A team of astronomers including University of Maryland researchers recently observed the bright flash of a supernova shockwave — the first time anyone has captured the light of this celestial event.
Researchers caught the flash of a shockwave from an exploding star — known by astronomers as “shock breakout” — thanks to NASA’s Kepler space telescope and published a paper on the observation this month in The Astrophysical Journal.
“When the star dies and runs out of energy at the core and collapses, as it’s collapsing in on itself, there’s a shockwave that gets sent out and that shockwave goes from the core of the star outward towards the surface,” said Ed Shaya, an astronomy researcher at this university.
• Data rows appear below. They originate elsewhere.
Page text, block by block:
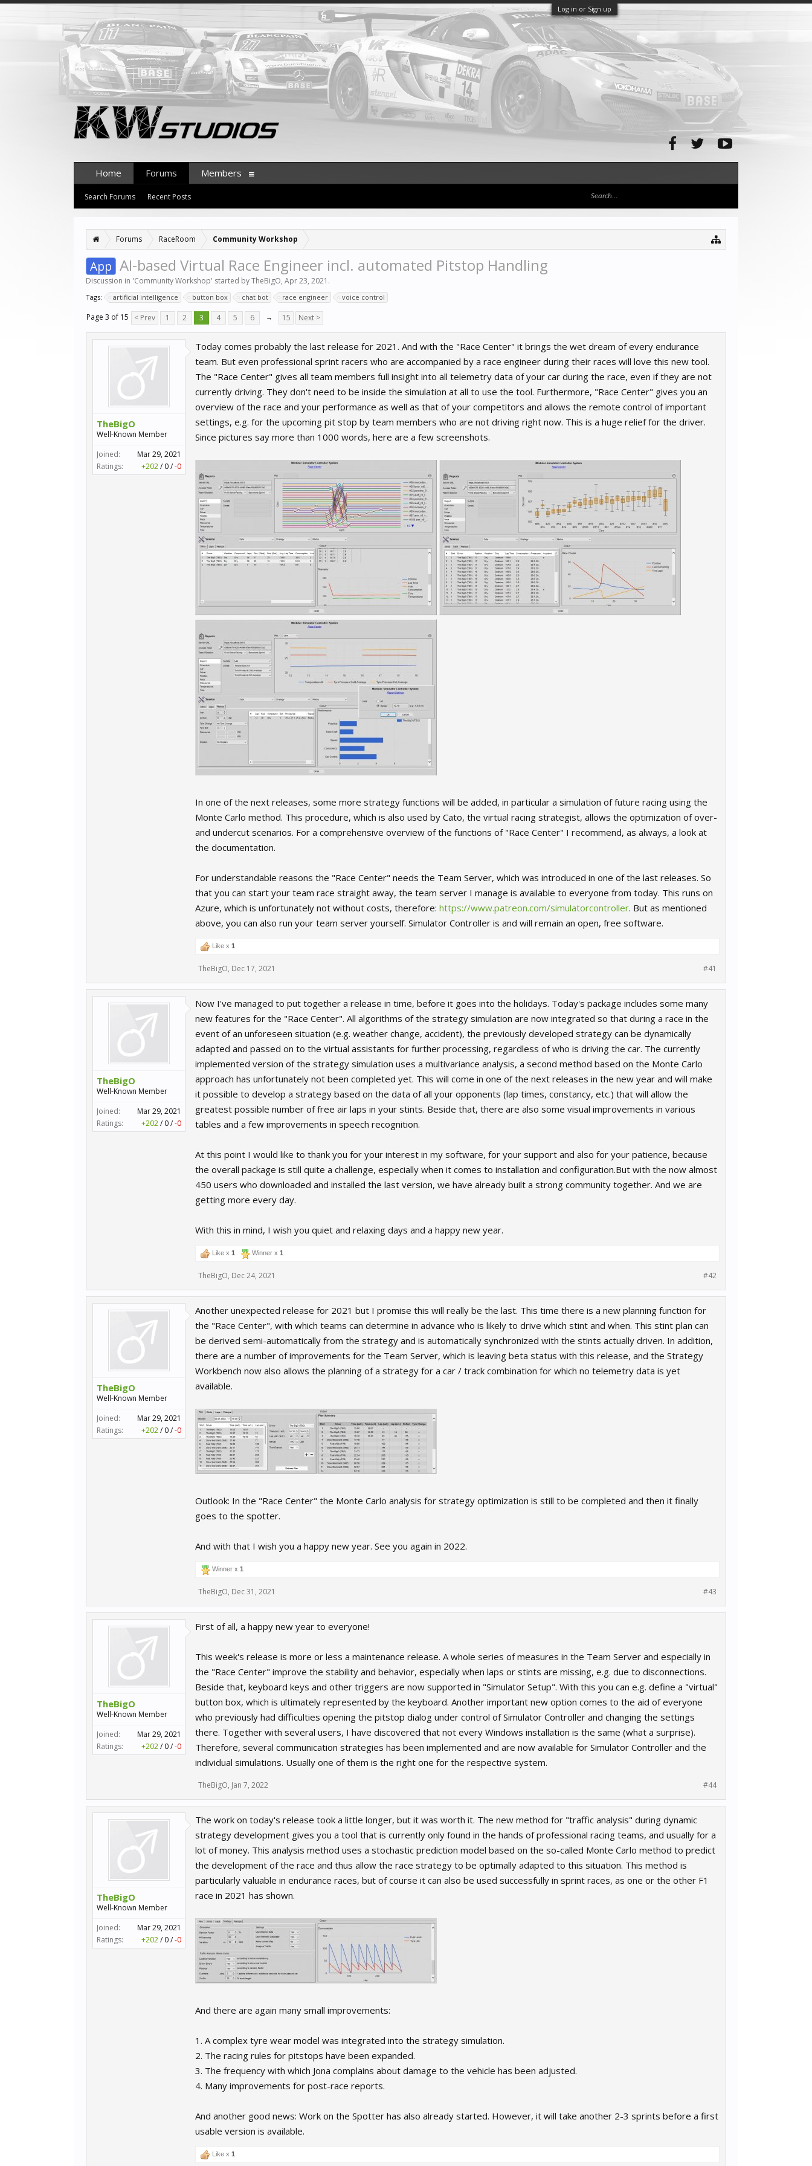
Log in or Sign up
Forums RaceRoom Community Workshop
App AI-based Virtual Race Engineer incl. automated Pitstop Handling
Discussion in 'Community Workshop' started byTheBigO, Apr 23, 2021 .
Tags: artificial intelligence button box chat bot race engineer voice control
Page 3 of 15 < Prev 1 2 3 4 5 6 → 15 Next >
TheBigO
Well-Known Member
Joined:
Mar 29, 2021
Ratings:
+202/ 0/-0
Today comes probably the last release for 2021. And with the "Race Center" it brings the wet dream of every endurance
team. But even professional sprint racers who are accompanied by a race engineer during their races will love this new tool.
The "Race Center" gives all team members full insight into all telemetry data of your car during the race, even if they are not
currently driving. They don't need to be inside the simulation at all to use the tool. Furthermore, "Race Center" gives you an
overview of the race and your performance as well as that of your competitors and allows the remote control of important
settings, e.g. for the upcoming pit stop by team members who are not driving right now. This is a huge relief for the driver.
Since pictures say more than 1000 words, here are a few screenshots.
In one of the next releases, some more strategy functions will be added, in particular a simulation of future racing using the
Monte Carlo method. This procedure, which is also used by Cato, the virtual racing strategist, allows the optimization of over-
and undercut scenarios. For a comprehensive overview of the functions of "Race Center" I recommend, as always, a look at
the documentation.
For understandable reasons the "Race Center" needs the Team Server, which was introduced in one of the last releases. So
that you can start your team race straight away, the team server I manage is available to everyone from today. This runs on
Azure, which is unfortunately not without costs, therefore: https://www.patreon.com/simulatorcontroller. But as mentioned
above, you can also run your team server yourself. Simulator Controller is and will remain an open, free software.
Like x 1
TheBigO, Dec 17, 2021 #41
TheBigO
Well-Known Member
Joined:
Mar 29, 2021
Ratings:
+202/ 0/-0
Now I've managed to put together a release in time, before it goes into the holidays. Today's package includes some many
new features for the "Race Center". All algorithms of the strategy simulation are now integrated so that during a race in the
event of an unforeseen situation (e.g. weather change, accident), the previously developed strategy can be dynamically
adapted and passed on to the virtual assistants for further processing, regardless of who is driving the car. The currently
implemented version of the strategy simulation uses a multivariance analysis, a second method based on the Monte Carlo
approach has unfortunately not been completed yet. This will come in one of the next releases in the new year and will make
it possible to develop a strategy based on the data of all your opponents (lap times, constancy, etc.) that will allow the
greatest possible number of free air laps in your stints. Beside that, there are also some visual improvements in various
tables and a few improvements in speech recognition.
At this point I would like to thank you for your interest in my software, for your support and also for your patience, because
the overall package is still quite a challenge, especially when it comes to installation and configuration.But with the now almost
450 users who downloaded and installed the last version, we have already built a strong community together. And we are
getting more every day.
With this in mind, I wish you quiet and relaxing days and a happy new year.
Like x 1 Winner x 1
TheBigO, Dec 24, 2021 #42
TheBigO
Well-Known Member
Joined:
Mar 29, 2021
Ratings:
+202/ 0/-0
Another unexpected release for 2021 but I promise this will really be the last. This time there is a new planning function for
the "Race Center", with which teams can determine in advance who is likely to drive which stint and when. This stint plan can
be derived semi-automatically from the strategy and is automatically synchronized with the stints actually driven. In addition,
there are a number of improvements for the Team Server, which is leaving beta status with this release, and the Strategy
Workbench now also allows the planning of a strategy for a car / track combination for which no telemetry data is yet
available.
Outlook: In the "Race Center" the Monte Carlo analysis for strategy optimization is still to be completed and then it finally
goes to the spotter.
And with that I wish you a happy new year. See you again in 2022.
Winner x 1
TheBigO, Dec 31, 2021 #43
TheBigO
Well-Known Member
Joined:
Mar 29, 2021
Ratings:
+202/ 0/-0
First of all, a happy new year to everyone!
This week's release is more or less a maintenance release. A whole series of measures in the Team Server and especially in
the "Race Center" improve the stability and behavior, especially when laps or stints are missing, e.g. due to disconnections.
Beside that, keyboard keys and other triggers are now supported in "Simulator Setup". With this you can e.g. define a "virtual"
button box, which is ultimately represented by the keyboard. Another important new option comes to the aid of everyone
who previously had difficulties opening the pitstop dialog under control of Simulator Controller and changing the settings
there. Together with several users, I have discovered that not every Windows installation is the same (what a surprise).
Therefore, several communication strategies has been implemented and are now available for Simulator Controller and the
individual simulations. Usually one of them is the right one for the respective system.
TheBigO, Jan 7, 2022 #44
TheBigO
Well-Known Member
Joined:
Mar 29, 2021
Ratings:
+202/ 0/-0
The work on today's release took a little longer, but it was worth it. The new method for "traffic analysis" during dynamic
strategy development gives you a tool that is currently only found in the hands of professional racing teams, and usually for a
lot of money. This analysis method uses a stochastic prediction model based on the so-called Monte Carlo method to predict
the development of the race and thus allow the race strategy to be optimally adapted to this situation. This method is
particularly valuable in endurance races, but of course it can also be used successfully in sprint races, as one or the other F1
race in 2021 has shown.
And there are again many small improvements:
1. A complex tyre wear model was integrated into the strategy simulation.
2. The racing rules for pitstops have been expanded.
3. The frequency with which Jona complains about damage to the vehicle has been adjusted.
4. Many improvements for post-race reports.
And another good news: Work on the Spotter has also already started. However, it will take another 2-3 sprints before a first
usable version is available.
Like x 1
Home Forums
Search Forums Recent Posts
Members

The initial stages of a supernova can’t be observed because they occur deep within the star, Shaya said, but as the process reaches the surface, the star becomes hotter and brighter and then starts to tear apart.
As the shockwave reaches the surface, its force throws the material from the star out into space. This collection of materials is known as the supernova remnant, Shaya said.
“What we see as the supernova is actually the remnant, expanding and becoming very big and very bright,” Shaya said.
The Kepler space telescope, a NASA observatory launched in 2009, is like a big camera that monitors a large section of the sky every 30 minutes, Shaya said. Kepler watches stars in the hope of discovering Earth-like planets orbiting them. But researchers thought that while it was staring at the stars, it could monitor galaxies as well, said Peter Garnavich, a University of Notre Dame astrophysics professor and alumnus of this university who was involved in the supernova study.
Researchers monitored some 400 galaxies for about three years using Kepler, Shaya said.
Though Shaya said they were mostly looking for activity from the black holes at the center of the galaxy, they also thought they might happen to see a supernova or two.
“We got six,” Shaya said.
Two of these were core-collapse supernovae of a red giant star, one of which showed this shock breakout, Shaya said. Scientists have always wanted to see the shockwave just as it hits the surface, when it’s at its hottest, he said — and that’s what the research team was able to observe.
“There have been theoretical calculations of what it would look like and that it would be there,” Shaya said. “We’re confirming the theory. You can’t really believe a theory until you get an observation that proves it.”
Actually observing the breakout and seeing models’ predictions of it gave some assurance that the models are accurate, Garnavich said, and that scientists really understand what happens in a supernova.
Alex Filippenko, an astronomy professor from the University of California Berkeley, who was not involved with this research, said scientists have been looking for the predicted optical flash associated with shock breakout for a long time. But a supernova doesn’t last long, so it is difficult to observe, he said.
“As a researcher who actively finds and studies exploding stars at visual wavelengths, I am excited by this discovery,” Filippenko said. “But we still don’t have a complete understanding of massive stars that explode, as evidenced by the fact that only one of the two supernovae showed a clear signature of the shock breakout.”
This observation is a significant step, but more research remains to be done on exploding stars, Garnavich said.
“[We are] continuing to look at supernovae now … looking at thousands of galaxies every year,” he said. “And we’re hoping to get some more discoveries soon.”